NGS utilities
Reporting ChIP-seq outputs
The make_macs2_xls.py utility can be used to convert an
output tab-delimited .XLS
file from macs2
into an MS Excel
spreadsheet (either .xlsx
or .xls
format).
Additionally a .bed
format file can be output, provided that macs2
was not run with the --broad
option.
To process output from older versions of macs
(i.e. 1.4.2 and earlier)
the legacy make_macs_xls.py utility can be used; however for
this version only MS XLS format is supported, and there is no option to
output a .bed
file.
Reporting RNA-seq outputs
The bowtie_mapping_stats.py utility can be used to summarise
the mapping statistics produced by bowtie2
or bowtie
, and output to
an MS Excel spreadsheet file.
The utility reads the bowtie2
log file and expects this to consist of
multiple blocks of text of the form:
...
<SAMPLE_NAME>
Time loading reference: 00:00:01
Time loading forward index: 00:00:00
Time loading mirror index: 00:00:02
Seeded quality full-index search: 00:10:20
# reads processed: 39808407
# reads with at least one reported alignment: 2737588 (6.88%)
# reads that failed to align: 33721722 (84.71%)
# reads with alignments suppressed due to -m: 3349097 (8.41%)
Reported 2737588 alignments to 1 output stream(s)
Time searching: 00:10:27
Overall time: 00:10:27
...
The sample name will be extracted along with the numbers of reads processed, with at least one reported alignment, that failed to align, and with alignments suppressed and tabulated in the output spreadsheet.
Determining strandedness of sequencing data
The fastq_strand.py utility can be used to determine the strandedness (forward, reverse, or unstranded) of sequencing data in Fastq format, using either a single Fastq file, or an an R1/R2 pair of Fastqs.
Note
The utility is a wrapper for the STAR
mapper and requires that
STAR
has been installed separately and is available on the
PATH
.
The simplest example checks the strandedness for a single genome:
fastq_strand.py R1.fastq.gz R2.fastq.gz -g STARindex/mm10
In this example, STARindex/mm10
is a directory which contains the
STAR
indexes for the mm10
genome build.
The output is a file called R1_fastq_strand.txt
which summarises the
forward and reverse strandedness percentages:
#fastq_strand version: 0.0.1 #Aligner: STAR #Reads in subset: 1000
#Genome 1st forward 2nd reverse
STARindex/mm10 13.13 93.21
To include the count sums for unstranded, 1st read strand aligned and
2nd read strand aligned in the output file, specify the --counts
option:
#fastq_strand version: 0.0.1 #Aligner: STAR #Reads in subset: 1000
#Genome 1st forward 2nd reverse Unstranded 1st read strand aligned 2nd read strand aligned
STARindex/mm10 13.13 93.21 391087 51339 364535
Strandedness can be checked for multiple genomes by specifying
additional STAR
indexes on the command line with multiple -g
flags:
fastq_strand.py R1.fastq.gz R2.fastq.gz -g STARindex/hg38 -g STARindex/mm10
Alternatively a panel of indexes can be supplied via a configuration file of the form:
#Name STAR index
hg38 /mnt/data/STARindex/hg38
mm10 /mnt/data/STARindex/mm10
(NB blank lines and lines starting with a #
are ignored). Use the
-c
/--conf
option to get the strandedness percentages using a
configuration file, For example:
fastq_strand.py -c model_organisms.conf R1.fastq.gz R2.fastq.gz
By default a random subset of 1000 read pairs is used from the input
Fastq pair; this can be changed using the --subset
option. If the
subset is set to zero then all reads are used.
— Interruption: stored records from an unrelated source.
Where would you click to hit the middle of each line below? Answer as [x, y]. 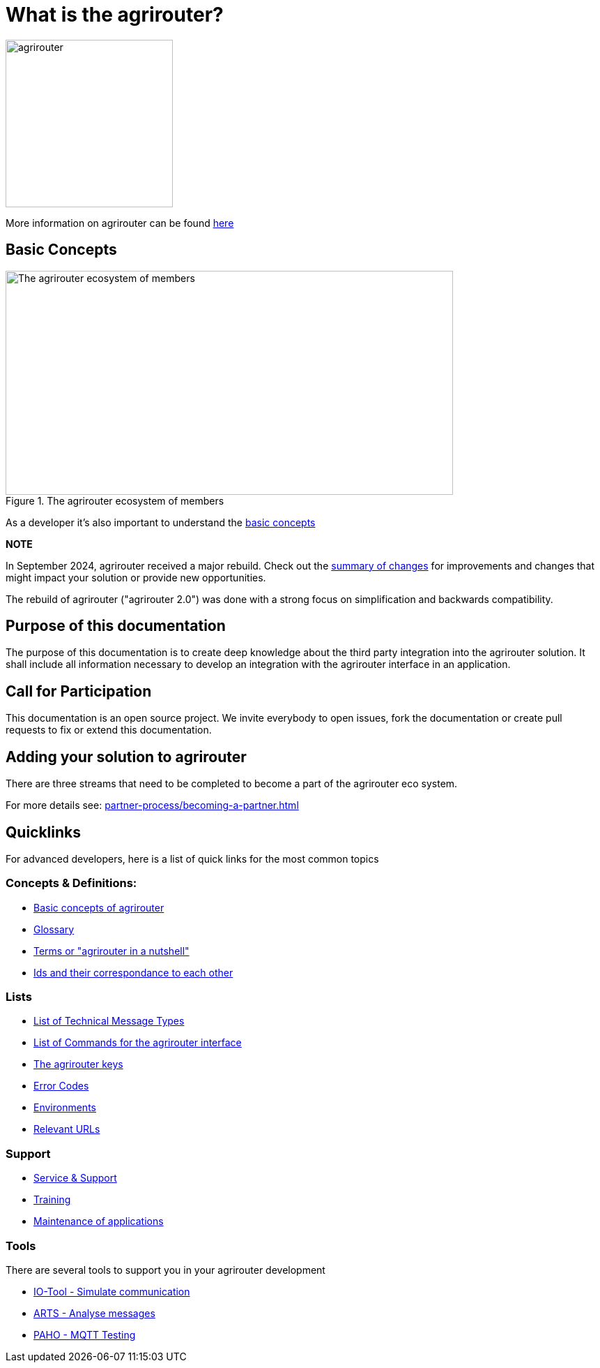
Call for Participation [79, 691]
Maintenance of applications [99, 1221]
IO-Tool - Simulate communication [112, 1291]
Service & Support [75, 1178]
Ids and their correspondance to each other [133, 972]
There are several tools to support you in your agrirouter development [166, 1270]
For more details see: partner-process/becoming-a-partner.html [152, 805]
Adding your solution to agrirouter [126, 757]

The number of threads used to run STAR
can be set via the -n
option; to keep all the outputs from STAR
specify the
--keep-star-output
option.
The strandedness statistics can also be generated for a single Fastq file, by only specifying one file on the command line. For example:
fastq_strand.py -c model_organisms.conf R1.fastq.gz
Manage contaminant sequences for FastQC
The manage_seqs.py utility can to help create and
update files with lists of so-called “contaminant” sequences, for
input into the FastQC program (specifically, via FastQC’s
--contaminants
option).
For example, to create a new contaminants file using sequences from a FASTA file:
manage_seqs.py -o custom_contaminants.txt sequences.fa
To append sequences to an existing contaminants file:
manage_seqs.py -a custom_contaminants.txt additional_seqs.fa
The inputs can be a mixture of FastQC “contaminants” format and/or Fasta format files). The utility also check for redundancy (i.e. sequences with multiple associated names) and contradictions (i.e. names with multiple associated sequences).
Convert SAM file to SOAP format
The sam2soap.py utility converts a SAM file to SOAP format.